I just finished watching Andrej Karpathy’s video Let’s reproduce GPT-2 (124M). It is fascinating to break down complex LLM systems into such a simplified version so that everyone with basic machine learning knowledge can understand it. I’m not an LLM researcher, but it doesn’t seem difficult to break down some open-source LLMs since there are dozens of public codes and blogs available. In this blog, I will show a vanilla Llama 3 implementation, which loads the pre-trained weights into the network, ensuring the output matches the output from the Hugging Face implementation. I’m doing all this just for fun. However, if there are any mistakes, don’t hesitate to let me know.

HuggingFace LLama 3

First, we’ll work with the Hugging Face GPT. The goals are:

  1. To know the exact network layers of the Llama 3 pre-trained model, so we can build a compatible model.
  2. To get the generated answer from the original Llama 3 model, so we can compare our results with it and verify our implementation.

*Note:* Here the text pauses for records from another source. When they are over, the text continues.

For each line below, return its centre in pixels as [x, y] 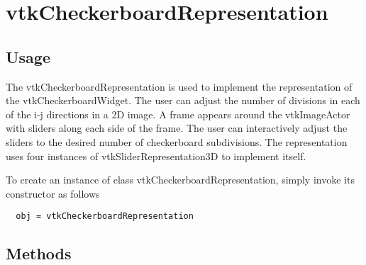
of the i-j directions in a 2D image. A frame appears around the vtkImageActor [178, 114]
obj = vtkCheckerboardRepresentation [105, 216]
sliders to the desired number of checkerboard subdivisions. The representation [177, 141]
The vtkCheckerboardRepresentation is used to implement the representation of [179, 86]
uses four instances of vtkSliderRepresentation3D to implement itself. [156, 156]
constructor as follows [53, 193]
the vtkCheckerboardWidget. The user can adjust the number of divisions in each [183, 100]
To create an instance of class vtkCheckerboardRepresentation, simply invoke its [180, 180]
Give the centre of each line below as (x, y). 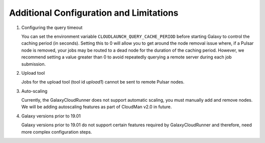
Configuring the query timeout (52, 28)
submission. (34, 64)
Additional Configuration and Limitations (94, 13)
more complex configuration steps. (57, 132)
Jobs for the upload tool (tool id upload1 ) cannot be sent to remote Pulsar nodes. (103, 82)
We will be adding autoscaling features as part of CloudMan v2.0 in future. (96, 107)
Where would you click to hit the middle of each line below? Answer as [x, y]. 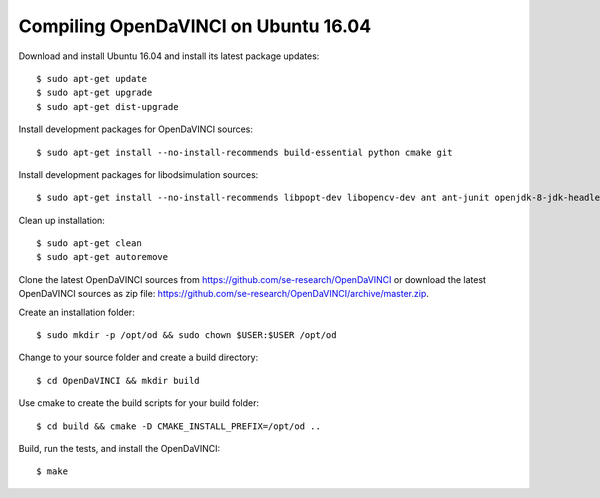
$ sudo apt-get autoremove [102, 257]
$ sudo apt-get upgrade [94, 93]
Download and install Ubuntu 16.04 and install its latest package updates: [169, 56]
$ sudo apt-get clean [89, 243]
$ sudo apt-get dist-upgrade [107, 106]
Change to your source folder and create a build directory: [138, 357]
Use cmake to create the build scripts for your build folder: [139, 403]
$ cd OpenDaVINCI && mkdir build [118, 380]
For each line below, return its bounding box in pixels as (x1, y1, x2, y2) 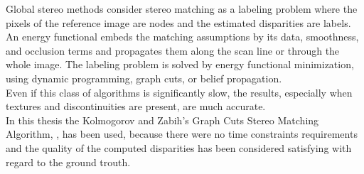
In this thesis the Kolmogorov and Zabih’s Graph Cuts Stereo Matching (6, 112, 319, 127)
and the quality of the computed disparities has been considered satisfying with (6, 140, 352, 155)
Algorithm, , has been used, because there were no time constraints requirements (6, 126, 358, 141)
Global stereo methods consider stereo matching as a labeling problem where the (6, 1, 358, 16)
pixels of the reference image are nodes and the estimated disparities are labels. (6, 15, 351, 30)
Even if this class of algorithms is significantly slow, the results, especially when (6, 85, 353, 99)
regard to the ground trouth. (6, 154, 131, 169)
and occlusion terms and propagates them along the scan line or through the (6, 43, 340, 58)
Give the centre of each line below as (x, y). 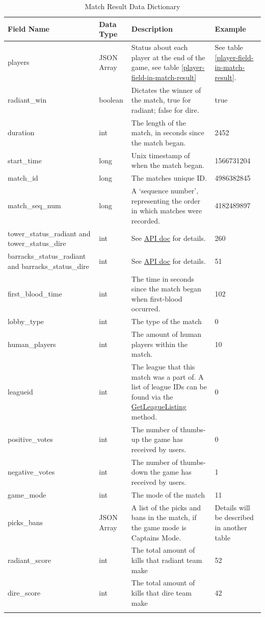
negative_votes (31, 472)
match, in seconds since (168, 132)
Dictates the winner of (166, 90)
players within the (160, 344)
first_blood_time (35, 293)
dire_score (24, 592)
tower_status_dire (37, 243)
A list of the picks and (166, 507)

First, we print the names of each Llama 3 layer:

Then, we get an example output from the Hugging Face Llama 3.

import transformers
import torch
from transformers import set_seed

pipeline = transformers.pipeline(
  "text-generation",
  model="meta-llama/Meta-Llama-3-8B-Instruct",
  device="cuda",
  use_cache=False,
)

set_seed(42)
output = pipeline("Hello, I'm a language model,", max_length=100, num_return_sequences=1, truncation=True, do_sample=False)
print(output)

# --------------------------------------------------------------------------------------------------- #
# output:
[{'generated_text': "Hello, I'm a language model, and I'm here to help you with your questions. I can provide information on a wide range of topics, from science and history to entertainment and culture. I can also help you with language-related tasks, such as grammar and vocabulary practice, and even assist with writing and proofreading. So, what's on your mind? What do you want to talk about or ask me? I'm all ears!"}]

My vanilla LLama 3

Here is my vanilla Llama 3. Some code is learned from or directly borrowed from the HuggingFace Llama 3 implementation or the Meta Llama 3 GitHub repository.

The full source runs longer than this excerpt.